Scalability and operations for the MinIO Object Store

Scalability and operations for the MinIO Object Store

Learn how to configure and expand MinIO Object Store in Kaptain.
Kaptain includes the MinIO Object Store running in a distributed mode which allows assembling multiple storage resources into a single object storage cluster. As MinIO server pods and persistent volumes are distributed across several nodes, the object store can withstand multiple node failures and still ensure full data protection.

Prerequisites

  • You already provisioned a Konvoy cluster using at least v1.7.0.

Configuring MinIO cluster

By default, the MinIO cluster consists of 2 servers, each with 2 volumes and a total capacity of 40Gi. Half of the storage will be used for erasure coding sets, which is generally sufficient for storing semi-structured and small binary data, such as pipeline artifacts and model files.

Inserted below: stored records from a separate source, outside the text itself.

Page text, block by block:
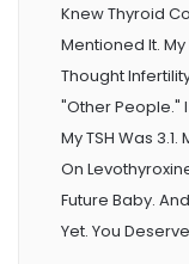
Knew Thyroid
Mentioned It.
Thought
"other People." I
My TSH Was
On
Future Baby.
Yet. You
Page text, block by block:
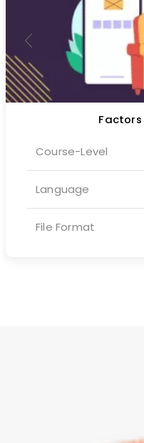
Course-Level
Language
File Format
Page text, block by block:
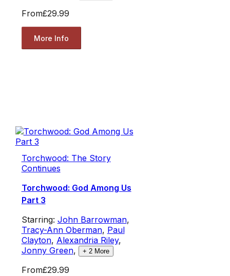
From£29.99
More Info
Torchwood: The Story
Continues
Torchwood: God Among Us
Part 3
Starring: John Barrowman,
Tracy-Ann Oberman, Paul
Clayton, Alexandria Riley,
Jonny Green, + 2More
From£29.99
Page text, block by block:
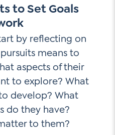
to Set Goals
by reflecting on
means to
aspects of their
to explore? What
develop? What
do they have?
to them?

To increase the storage capacity, the default settings can be altered during the installation of Kaptain by configuring the following properties:

minioServers - the number of MinIO server pods to deploy in the pool. Kaptain deploys each of the MinIO servers to a separate node to increase the redundancy and to make the object store more fault-tolerant. Before changing this property, ensure that the cluster has a sufficient number of nodes to deploy all the servers. minioVolumesPerServer - the number of Persistent Volume Claims to generate for each MinIO server pod in the pool. The minimum total number of disks required for MinIO in distributed mode is 4, which is the minimum required for erasure coding.
minioStorageCapacity - the total capacity of a single MinIO server pool.

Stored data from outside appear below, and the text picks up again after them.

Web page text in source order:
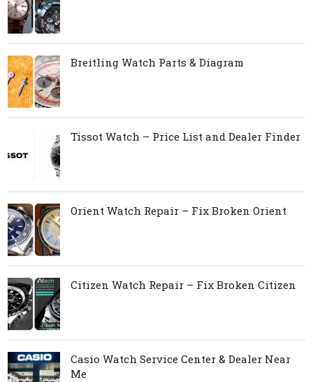
Breitling Watch Parts & Diagram
Tissot Watch – Price List and Dealer Finder
Orient Watch Repair – Fix Broken Orient
Citizen Watch Repair – Fix Broken Citizen
Casio Watch Service Center & Dealer Near
Me
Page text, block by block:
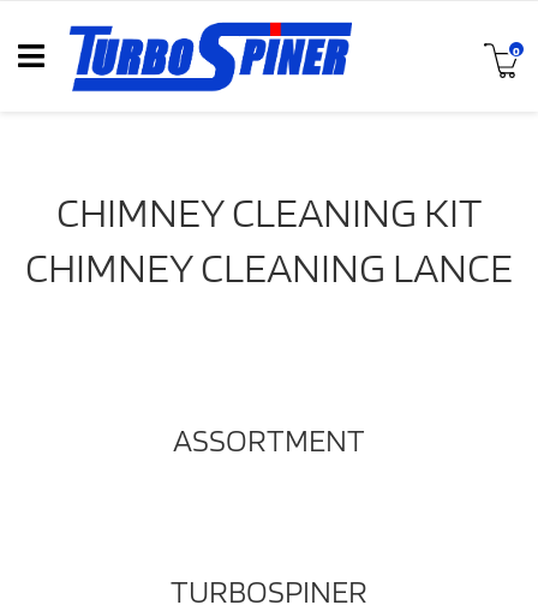
0
CHIMNEY CLEANING KIT
CHIMNEY CLEANING LANCE
ASSORTMENT
TURBOSPINER

WARNING: By default, MinIO shards the objects across N/2 data and N/2 parity drives. Therefore, it is recommended to specify the minioStorageCapacity property as twice the intended usage.

To change the default MinIO cluster settings, create a configuration file parameters.yaml with the properties described above:

minioServers: 4
minioVolumesPerServer: 4
minioStorageCapacity: 160Gi

This configuration will deploy 4 MinIO servers; each server will use 4 volumes with 10Gi capacity per volume.
To learn more about MinIO distributed mode and replication see the official documentation.

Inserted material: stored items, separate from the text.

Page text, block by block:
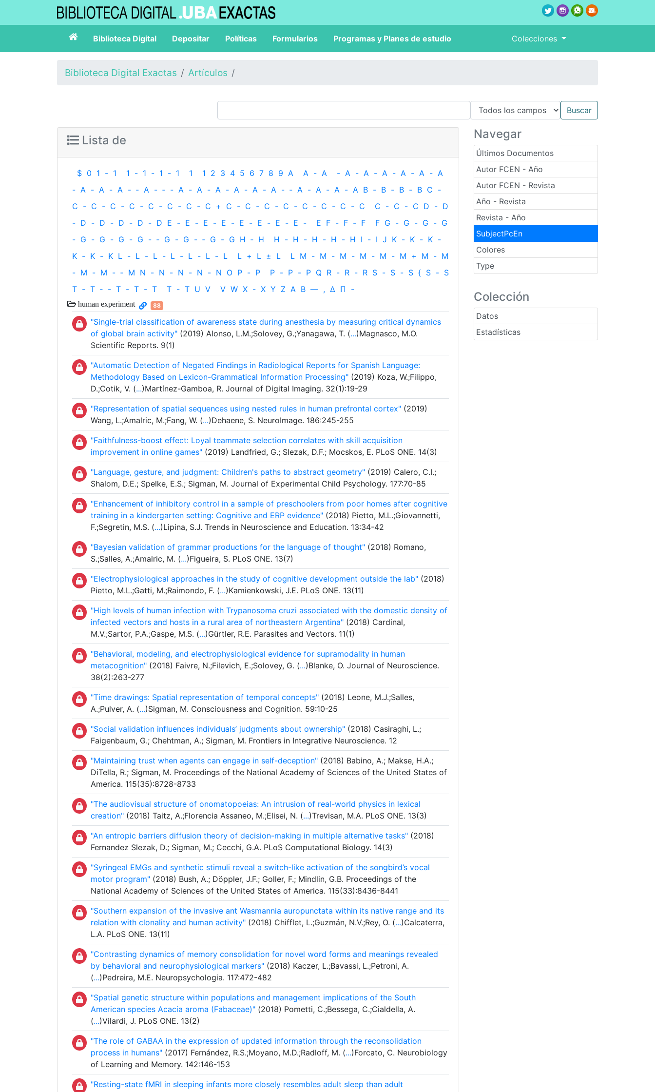
Biblioteca Digital Depositar Políticas Formularios Programas y Planes de estudio Colecciones
Biblioteca Digital Exactas Artículos
Navegar
Últimos Documentos
Autor FCEN - Año
Autor FCEN - Revista
Año - Revista
Revista - Año
SubjectPcEn
Colores
Type
Colección
Datos
Estadísticas
Lista de
$ 0 1 - 1 1 - 1 - 1 - 1 1 1 2 3 4 5 6 7 8 9 A A - A - A - A - A - A - A - A
- A - A - A - ‐ A - ‐ - A - A - A - A - A - A - ‐ A - A - A - A B - B - B - B C -
C - C - C - C - C - C - C - C + C - C - C - C - C - C - C - C C - C - C D - D
- D - D - D - D - D E - E - E - E - E - E - E - E - E F - F - F F G - G - G - G
- G - G - G - G - ‐ G - G - ‐ G - G H ‐ H H - H - H - H - H I - I J K - K - K -
K - K - K L - L - L - L - L - L - L L + L ± L L M - M - M - M - M - M + M - M
- M - M - ‐ M N - N - N - N - N O P - P P - P - P Q R - R - R S - S - S { S - S
T - T ‐ - T - T - T T - T U V V W X - X Y Z Α Β — , Δ Π -
human experiment 88
"Single-trial classification of awareness state during anesthesia by measuring critical dynamics
of global brain activity" (2019) Alonso, L.M.;Solovey, G.;Yanagawa, T. (...)Magnasco, M.O.
Scientific Reports. 9(1)
"Automatic Detection of Negated Findings in Radiological Reports for Spanish Language:
Methodology Based on Lexicon-Grammatical Information Processing" (2019) Koza, W.;Filippo,
D.;Cotik, V. (...)Martínez-Gamboa, R. Journal of Digital Imaging. 32(1):19-29
"Representation of spatial sequences using nested rules in human prefrontal cortex" (2019)
Wang, L.;Amalric, M.;Fang, W. (...)Dehaene, S. NeuroImage. 186:245-255
"Faithfulness-boost effect: Loyal teammate selection correlates with skill acquisition
improvement in online games" (2019) Landfried, G.; Slezak, D.F.; Mocskos, E. PLoS ONE. 14(3)
"Language, gesture, and judgment: Children's paths to abstract geometry" (2019) Calero, C.I.;
Shalom, D.E.; Spelke, E.S.; Sigman, M. Journal of Experimental Child Psychology. 177:70-85
"Enhancement of inhibitory control in a sample of preschoolers from poor homes after cognitive
training in a kindergarten setting: Cognitive and ERP evidence" (2018) Pietto, M.L.;Giovannetti,
F.;Segretin, M.S. (...)Lipina, S.J. Trends in Neuroscience and Education. 13:34-42
"Bayesian validation of grammar productions for the language of thought" (2018) Romano,
S.;Salles, A.;Amalric, M. (...)Figueira, S. PLoS ONE. 13(7)
"Electrophysiological approaches in the study of cognitive development outside the lab" (2018)
Pietto, M.L.;Gatti, M.;Raimondo, F. (...)Kamienkowski, J.E. PLoS ONE. 13(11)
"High levels of human infection with Trypanosoma cruzi associated with the domestic density of
infected vectors and hosts in a rural area of northeastern Argentina" (2018) Cardinal,
M.V.;Sartor, P.A.;Gaspe, M.S. (...)Gürtler, R.E. Parasites and Vectors. 11(1)
"Behavioral, modeling, and electrophysiological evidence for supramodality in human
metacognition" (2018) Faivre, N.;Filevich, E.;Solovey, G. (...)Blanke, O. Journal of Neuroscience.
38(2):263-277
"Time drawings: Spatial representation of temporal concepts" (2018) Leone, M.J.;Salles,
A.;Pulver, A. (...)Sigman, M. Consciousness and Cognition. 59:10-25
"Social validation influences individuals’ judgments about ownership" (2018) Casiraghi, L.;
Faigenbaum, G.; Chehtman, A.; Sigman, M. Frontiers in Integrative Neuroscience. 12
"Maintaining trust when agents can engage in self-deception" (2018) Babino, A.; Makse, H.A.;
DiTella, R.; Sigman, M. Proceedings of the National Academy of Sciences of the United States of
America. 115(35):8728-8733
"The audiovisual structure of onomatopoeias: An intrusion of real-world physics in lexical
creation" (2018) Taitz, A.;Florencia Assaneo, M.;Elisei, N. (...)Trevisan, M.A. PLoS ONE. 13(3)
"An entropic barriers diffusion theory of decision-making in multiple alternative tasks" (2018)
Fernandez Slezak, D.; Sigman, M.; Cecchi, G.A. PLoS Computational Biology. 14(3)
"Syringeal EMGs and synthetic stimuli reveal a switch-like activation of the songbird’s vocal
motor program" (2018) Bush, A.; Döppler, J.F.; Goller, F.; Mindlin, G.B. Proceedings of the
National Academy of Sciences of the United States of America. 115(33):8436-8441
"Southern expansion of the invasive ant Wasmannia auropunctata within its native range and its
relation with clonality and human activity" (2018) Chifflet, L.;Guzmán, N.V.;Rey, O. (...)Calcaterra,
L.A. PLoS ONE. 13(11)
"Contrasting dynamics of memory consolidation for novel word forms and meanings revealed
by behavioral and neurophysiological markers" (2018) Kaczer, L.;Bavassi, L.;Petroni, A.
(...)Pedreira, M.E. Neuropsychologia. 117:472-482
"Spatial genetic structure within populations and management implications of the South
American species Acacia aroma (Fabaceae)" (2018) Pometti, C.;Bessega, C.;Cialdella, A.
(...)Vilardi, J. PLoS ONE. 13(2)
"The role of GABAA in the expression of updated information through the reconsolidation
process in humans" (2017) Fernández, R.S.;Moyano, M.D.;Radloff, M. (...)Forcato, C. Neurobiology
of Learning and Memory. 142:146-153
"Resting-state fMRI in sleeping infants more closely resembles adult sleep than adult

To install Kaptain with the provided parameters, run the following command on the cluster:

kubectl kudo install ./kubeflow-1.4.0_1.3.0.tgz \
      --instance kaptain \
      -P parameters.yaml \
      --namespace kubeflow \
      --create-namespace

Expanding the MinIO cluster

The MinIO cluster can be expanded by increasing the number of server pools in the cluster.

WARNING: Expanding an existing server pool is not supported. The cluster can only by expanded by adding additional server pools.

To update an already installed Kaptain instance with the provided parameters, run the following command on the cluster:

kubectl kudo update --instance kaptain --namespace kubeflow -p minioServerPools=2

This command will update the existing Kaptain instance and double the MinIO cluster capacity with almost no downtime.

Known limitations

  1. Data redundancy is only guaranteed within a single server pool - if more than a half of the drives in a pool are lost, the data cannot be reconstructed.
  2. When the MinIO cluster is expanded by adding a new server pool, the data from the initial pool will not be replicated/rebalanced between the existing and the new pool.